Adam Davidson reports the state of the food truck business (in New York City) for The New York Times:
The food-truck business, I realized, is a classic case of bureaucratic inertia. The city has a right to weigh the interests of food-market owners (who don’t want food trucks blocking their windows) and diners (who deserve to know that their street meat is edible, and harmless). But many of the rules governing location were written decades ago. In the ’80s, the city capped the number of carts and trucks at 3,000 (plus 1,000 more from April to October).

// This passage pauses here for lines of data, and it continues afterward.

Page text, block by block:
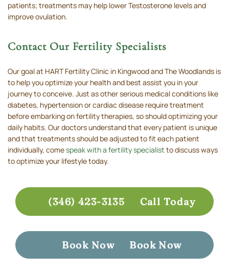
patients; treatments may help lower Testosterone levels and
improve ovulation.
Contact Our Fertility Specialists
Our goal at HART Fertility Clinic in Kingwood and The Woodlands is
to help you optimize your health and best assist you in your
journey to conceive. Just as other serious medical conditions like
diabetes, hypertension or cardiac disease require treatment
before embarking on fertility therapies, so should optimizing your
daily habits. Our doctors understand that every patient is unique
and that treatments should be adjusted to fit each patient
individually, comespeak with a fertility specialist to discuss ways
to optimize your lifestyle today.
(346) 423-3135 Call Today
Book Now Book Now
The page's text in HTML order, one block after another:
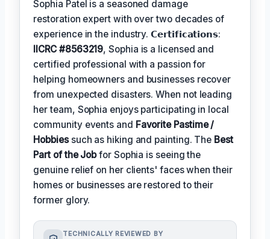
Sophia Patel is a seasoned damage
restoration expert with over two decades of
experience in the industry. 𝗖𝗲𝗿𝘁𝗶𝗳𝗶𝗰𝗮𝘁𝗶𝗼𝗻𝘀:
IICRC #8563219, Sophia is a licensed and
certified professional with a passion for
helping homeowners and businesses recover
from unexpected disasters. When not leading
her team, Sophia enjoys participating in local
community events and Favorite Pastime /
Hobbiessuch as hiking and painting. The Best
Part of the Jobfor Sophia is seeing the
genuine relief on her clients' faces when their
homes or businesses are restored to their
former glory.
TECHNICALLY REVIEWED BY
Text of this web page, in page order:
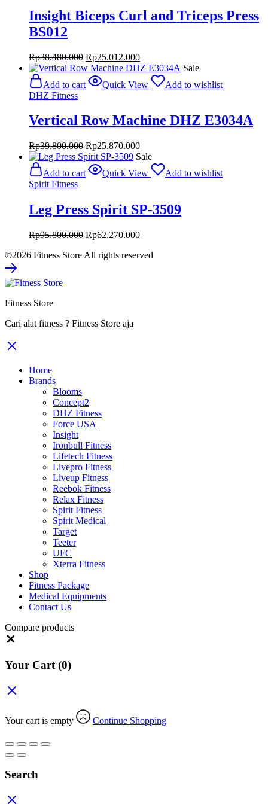
Insight Biceps Curl and Triceps Press
BS012
Rp38.480.000 Original
price
was:
Rp38.480.000.
Rp25.012.000Current
price
Rp25.012.000.
Sale
Add to cart
Quick View
Add to wishlist
DHZ Fitness
Vertical Row Machine DHZ E3034A
Rp39.800.000 Original
price
was:
Rp39.800.000.
Rp25.870.000Current
price
Rp25.870.000.
Sale
Add to cart
Quick View
Add to wishlist
Spirit Fitness
Leg Press Spirit SP-3509
Rp95.800.000 Original
was:
Rp62.270.000Current
is:
©2026 Fitness Store All rights reserved
Fitness Store
Cari alat fitness ? Fitness Store aja
Home
Brands
Blooms
Concept2
DHZ Fitness
Force USA
Insight
Ironbull Fitness
Lifetech Fitness
Livepro Fitness
Liveup Fitness
Reebok Fitness
Relax Fitness
Spirit Fitness
Spirit Medical
Target
Teeter
UFC
Xterra Fitness
Shop
Fitness Package
Medical Equipments
Contact Us
Compare products
Your Cart (0)
Your cart is empty Continue Shopping
Search
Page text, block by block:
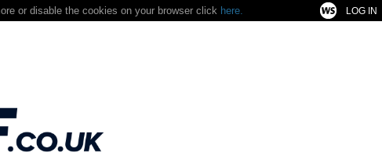
or disable the cookies on your browser click here. LOG IN
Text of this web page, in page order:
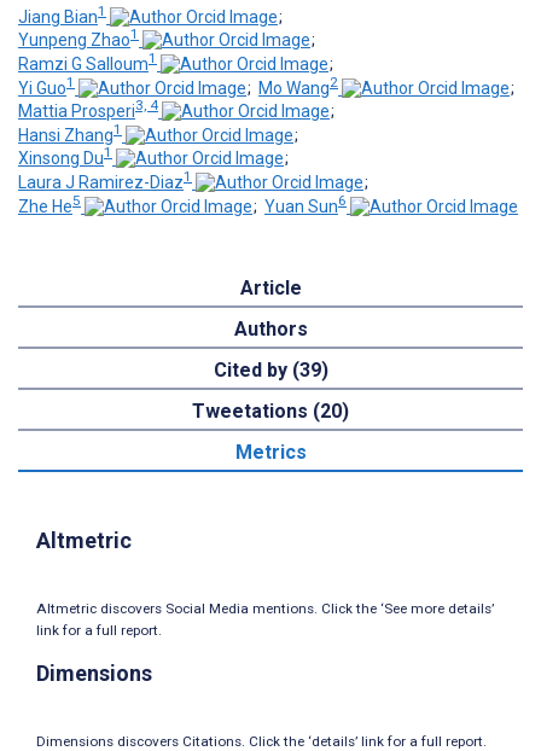
Jiang Bian1
;
Yunpeng Zhao1
;
Ramzi G Salloum1
;
Yi Guo1 ; Mo Wang2
;
Mattia Prosperi3, 4
;
Hansi Zhang1
;
Xinsong Du1
;
Laura J Ramirez-Diaz1
;
Zhe He5 ; Yuan Sun6
Article
Authors
Cited by (39)
Tweetations (20)
Metrics
Altmetric
Altmetric discovers Social Media mentions. Click the ‘See more details’
link for a full report.
Dimensions
Dimensions discovers Citations. Click the ‘details’ link for a full report.
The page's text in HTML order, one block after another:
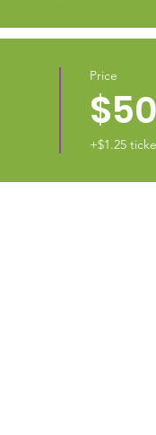
Price
+$1.25
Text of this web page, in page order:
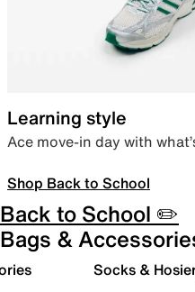
Learning style
Ace move-in day with
Shop Back to School
Back to School ✏️
Bags &
Socks &
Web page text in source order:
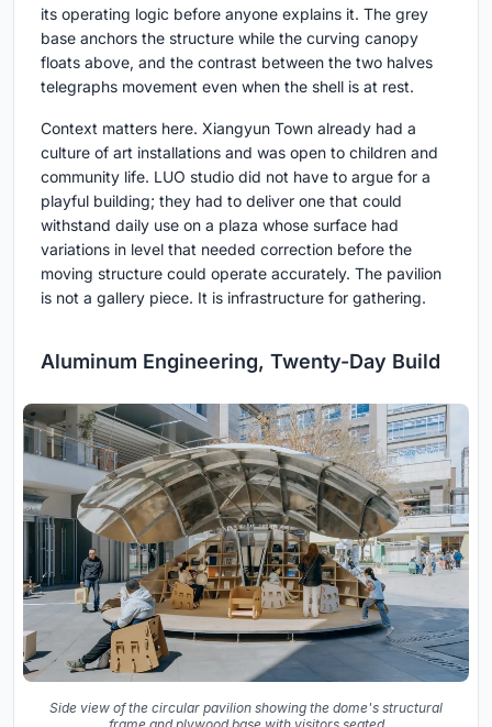
its operating logic before anyone explains it. The grey
base anchors the structure while the curving canopy
floats above, and the contrast between the two halves
telegraphs movement even when the shell is at rest.
Context matters here. Xiangyun Town already had a
culture of art installations and was open to children and
community life. LUO studio did not have to argue for a
playful building; they had to deliver one that could
withstand daily use on a plaza whose surface had
variations in level that needed correction before the
moving structure could operate accurately. The pavilion
is not a gallery piece. It is infrastructure for gathering.
Aluminum Engineering, Twenty-Day Build
Side view of the circular pavilion showing the dome's structural
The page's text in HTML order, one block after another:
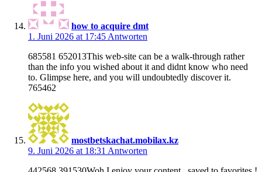
how to acquire dmt
1. Juni 2026 at 17:45 Antworten
685581 652013This web-site can be a walk-through rather
than the info you wished about it and didnt know who need
to. Glimpse here, and you will undoubtedly discover it.
765462
mostbetskachat.mobilax.kz
9. Juni 2026 at 18:31 Antworten
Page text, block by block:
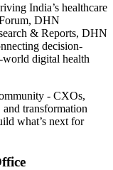
India’s healthcare
DHN
& Reports, DHN
decision-
world digital health
- CXOs,
transformation
what’s next for
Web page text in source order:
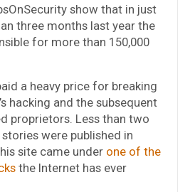
show that in just
three months last year the
for more than 150,000
a heavy price for breaking
hacking and the subsequent
proprietors. Less than two
were published in
site came under one of the
the Internet has ever
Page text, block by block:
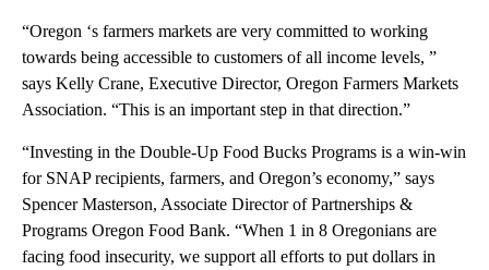
“Oregon ‘s farmers markets are very committed to working
towards being accessible to customers of all income levels, ”
says Kelly Crane, Executive Director, Oregon Farmers Markets
Association. “This is an important step in that direction.”
“Investing in the Double-Up Food Bucks Programs is a win-win
for SNAP recipients, farmers, and Oregon’s economy,” says
Spencer Masterson, Associate Director of Partnerships &
Programs Oregon Food Bank. “When 1 in 8 Oregonians are
facing food insecurity, we support all efforts to put dollars in
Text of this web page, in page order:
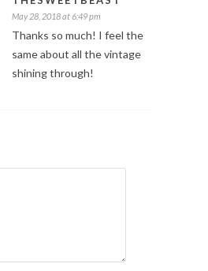
May 28, 2018 at 6:49 pm
Thanks so much! I feel the
same about all the vintage
shining through!
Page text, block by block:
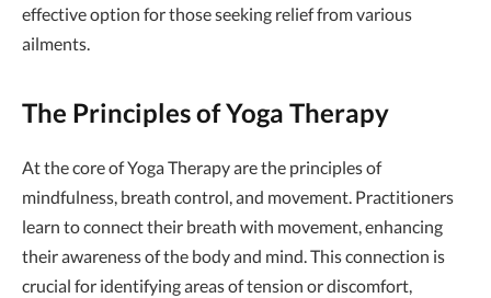
effective option for those seeking relief from various
ailments.
The Principles of Yoga Therapy
At the core of Yoga Therapy are the principles of
mindfulness, breath control, and movement. Practitioners
learn to connect their breath with movement, enhancing
their awareness of the body and mind. This connection is
crucial for identifying areas of tension or discomfort,
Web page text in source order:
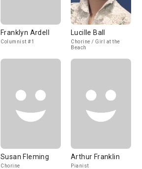
Franklyn Ardell
Columnist #1
Lucille Ball
Chorine / Girl at the
Beach
Susan Fleming
Chorine
Arthur Franklin
Pianist
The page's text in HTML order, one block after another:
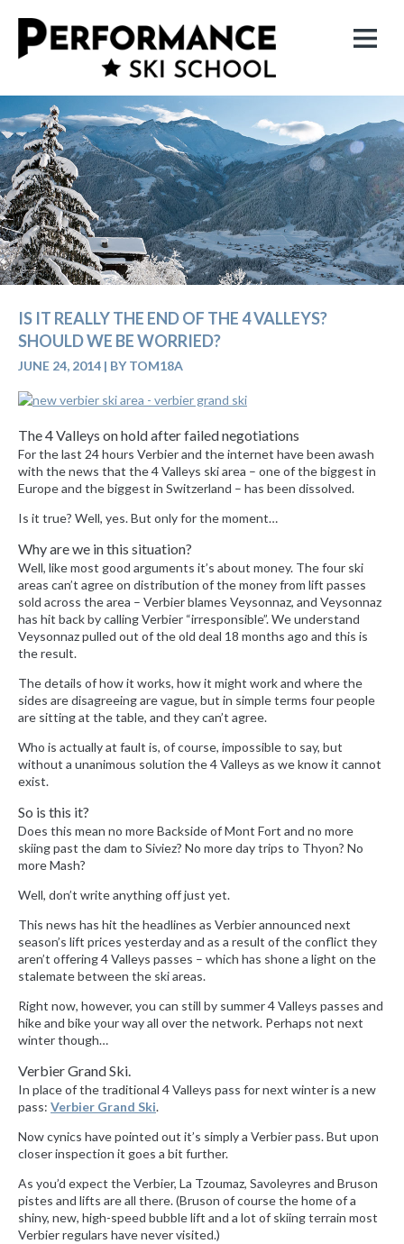
IS IT REALLY THE END OF THE 4 VALLEYS?
SHOULD WE BE WORRIED?
JUNE 24, 2014 | BY TOM18A
The 4 Valleys on hold after failed negotiations
For the last 24 hours Verbier and the internet have been awash
with the news that the 4 Valleys ski area – one of the biggest in
Europe and the biggest in Switzerland – has been dissolved.
Is it true? Well, yes. But only for the moment…
Why are we in this situation?
Well, like most good arguments it’s about money. The four ski
areas can’t agree on distribution of the money from lift passes
sold across the area – Verbier blames Veysonnaz, and Veysonnaz
has hit back by calling Verbier “irresponsible”. We understand
Veysonnaz pulled out of the old deal 18 months ago and this is
the result.
The details of how it works, how it might work and where the
sides are disagreeing are vague, but in simple terms four people
are sitting at the table, and they can’t agree.
Who is actually at fault is, of course, impossible to say, but
without a unanimous solution the 4 Valleys as we know it cannot
exist.
So is this it?
Does this mean no more Backside of Mont Fort and no more
skiing past the dam to Siviez? No more day trips to Thyon? No
more Mash?
Well, don’t write anything off just yet.
This news has hit the headlines as Verbier announced next
season’s lift prices yesterday and as a result of the conflict they
aren’t offering 4 Valleys passes – which has shone a light on the
stalemate between the ski areas.
Right now, however, you can still by summer 4 Valleys passes and
hike and bike your way all over the network. Perhaps not next
winter though…
Verbier Grand Ski.
In place of the traditional 4 Valleys pass for next winter is a new
pass: Verbier Grand Ski.
Now cynics have pointed out it’s simply a Verbier pass. But upon
closer inspection it goes a bit further.
As you’d expect the Verbier, La Tzoumaz, Savoleyres and Bruson
pistes and lifts are all there. (Bruson of course the home of a
shiny, new, high-speed bubble lift and a lot of skiing terrain most
Verbier regulars have never visited.)
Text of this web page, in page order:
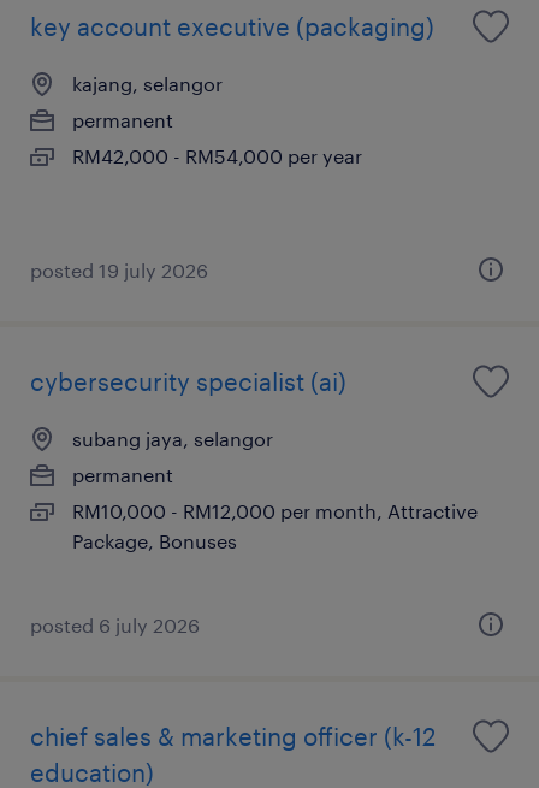
key account executive (packaging)
kajang, selangor
permanent
RM42,000 - RM54,000 per year
posted 19 july 2026
cybersecurity specialist (ai)
subang jaya, selangor
permanent
RM10,000 - RM12,000 per month, Attractive
Package, Bonuses
posted 6 july 2026
chief sales & marketing officer (k-12
education)
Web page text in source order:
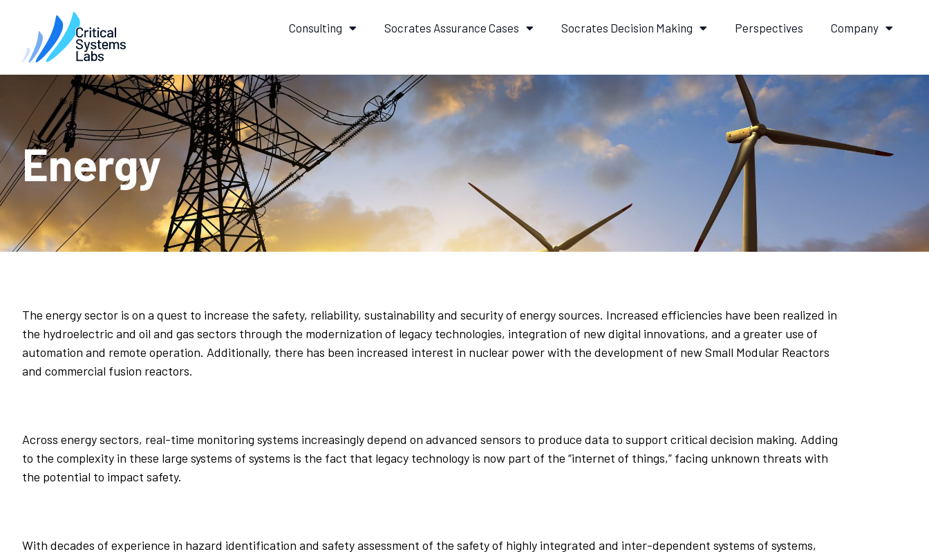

Technically, a permit for a food cart or truck is not transferable, but Andrew Rigie, executive director of the N.Y.C. Hospitality Alliance, said that vendors regularly pay permit holders something like $15,000 to $20,000 to lease their certificates for two years. Legally, the permit holder becomes a junior partner in the new business.
If your fines in one day are more than what you make in a week, how can you possibly stay in business?
One woman, an Ecuadorean immigrant who sells kebabs in Bushwick, Brooklyn, handed Basinski the six tickets that she and her husband received on a single afternoon. The total came to $2,850, which, she said, was much more than what she makes in a good week. She had a street-vendor’s license, she said, but didn’t understand that she also needed a separate permit for her cart.
Perhaps NYC should take a page out of the Portland food truck scene.